• Goal of the exercise:
The word "name" may appear in some lines of the data; copy every such line.

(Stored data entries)
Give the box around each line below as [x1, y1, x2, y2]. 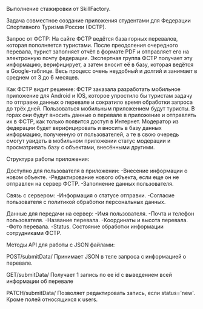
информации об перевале [6, 277, 74, 285]
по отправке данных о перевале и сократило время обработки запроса [6, 98, 193, 106]
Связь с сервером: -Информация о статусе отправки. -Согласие [6, 192, 175, 199]
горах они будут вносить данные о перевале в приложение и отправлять [6, 112, 196, 118]
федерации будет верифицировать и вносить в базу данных [6, 124, 162, 131]
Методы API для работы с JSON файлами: [6, 241, 115, 248]
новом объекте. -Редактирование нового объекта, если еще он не [6, 174, 179, 181]
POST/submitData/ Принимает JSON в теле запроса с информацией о [6, 253, 187, 260]
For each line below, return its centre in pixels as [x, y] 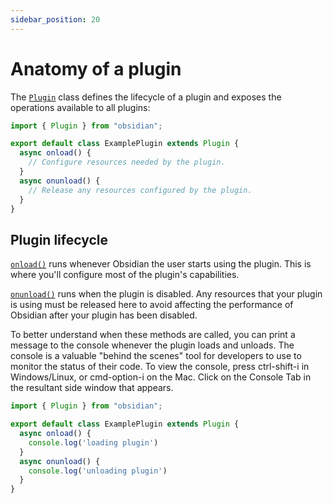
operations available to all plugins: [80, 107]
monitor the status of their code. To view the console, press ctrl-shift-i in [160, 367]
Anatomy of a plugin [96, 68]
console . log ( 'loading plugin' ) [93, 442]
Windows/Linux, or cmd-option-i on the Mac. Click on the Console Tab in [161, 377]
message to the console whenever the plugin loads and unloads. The [152, 345]
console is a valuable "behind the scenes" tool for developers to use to [156, 356]
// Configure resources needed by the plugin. [127, 162]
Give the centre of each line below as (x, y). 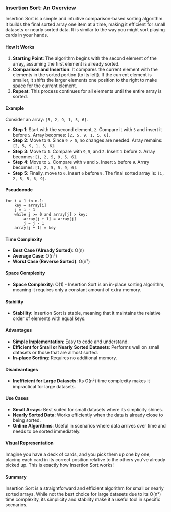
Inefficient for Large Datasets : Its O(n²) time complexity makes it (81, 381)
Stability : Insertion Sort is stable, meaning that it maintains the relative (87, 313)
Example (15, 108)
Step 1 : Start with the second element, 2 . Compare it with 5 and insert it (87, 129)
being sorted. (27, 420)
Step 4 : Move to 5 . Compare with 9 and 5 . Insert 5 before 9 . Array (81, 162)
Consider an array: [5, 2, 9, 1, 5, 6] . (47, 119)
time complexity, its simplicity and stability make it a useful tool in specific (83, 499)
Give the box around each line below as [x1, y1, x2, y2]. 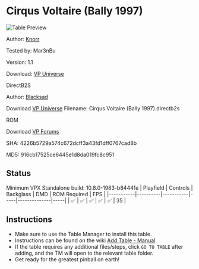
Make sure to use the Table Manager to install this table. [14, 230, 152, 237]
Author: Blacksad [6, 93, 49, 100]
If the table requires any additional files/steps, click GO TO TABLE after [14, 243, 184, 250]
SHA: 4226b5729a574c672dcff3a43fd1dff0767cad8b [6, 139, 137, 147]
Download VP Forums [6, 128, 59, 135]
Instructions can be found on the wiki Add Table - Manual [14, 237, 156, 244]
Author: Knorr [6, 35, 40, 42]
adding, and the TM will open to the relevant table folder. [14, 249, 154, 256]
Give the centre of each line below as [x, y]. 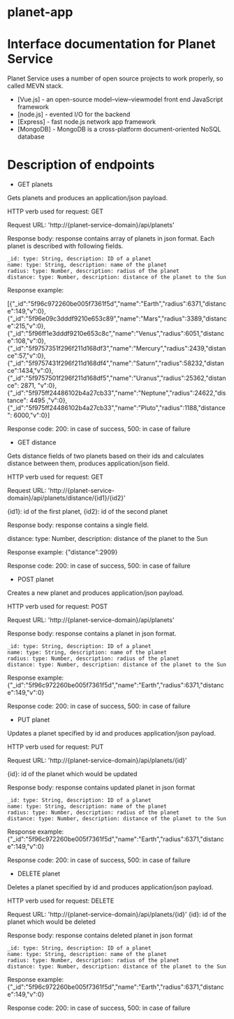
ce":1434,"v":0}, [30, 371]
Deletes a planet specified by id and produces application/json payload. [110, 887]
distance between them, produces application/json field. [88, 463]
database [31, 136]
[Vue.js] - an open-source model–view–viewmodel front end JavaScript [120, 99]
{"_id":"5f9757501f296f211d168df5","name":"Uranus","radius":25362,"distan [117, 378]
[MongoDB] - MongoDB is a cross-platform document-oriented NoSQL [119, 129]
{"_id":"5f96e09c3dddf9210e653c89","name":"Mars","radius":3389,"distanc [117, 318]
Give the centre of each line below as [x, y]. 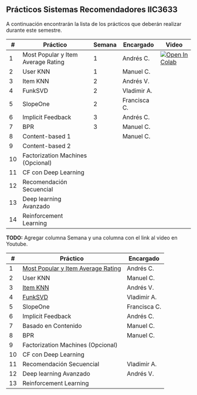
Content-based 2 [47, 145]
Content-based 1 [47, 136]
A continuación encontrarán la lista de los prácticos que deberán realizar [94, 24]
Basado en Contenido [52, 326]
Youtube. [17, 244]
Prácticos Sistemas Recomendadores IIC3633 [92, 10]
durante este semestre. [34, 30]
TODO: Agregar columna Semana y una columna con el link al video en [92, 237]
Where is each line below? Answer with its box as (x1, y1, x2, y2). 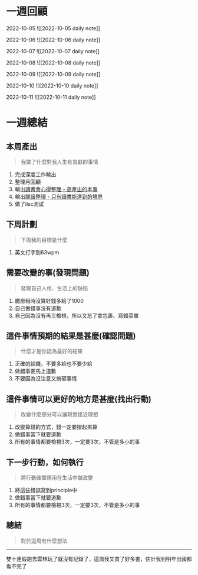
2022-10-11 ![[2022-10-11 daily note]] (6, 93, 96, 101)
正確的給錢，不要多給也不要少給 (14, 360, 93, 367)
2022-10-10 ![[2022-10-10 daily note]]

• Task result:
{"_id":"5f9757501f296f211d168df5","name":"Uranus","radius":25362,"distan [117, 378]
{"_id":"5f96e09c3dddf9210e653c89","name":"Mars","radius":3389,"distanc [117, 318]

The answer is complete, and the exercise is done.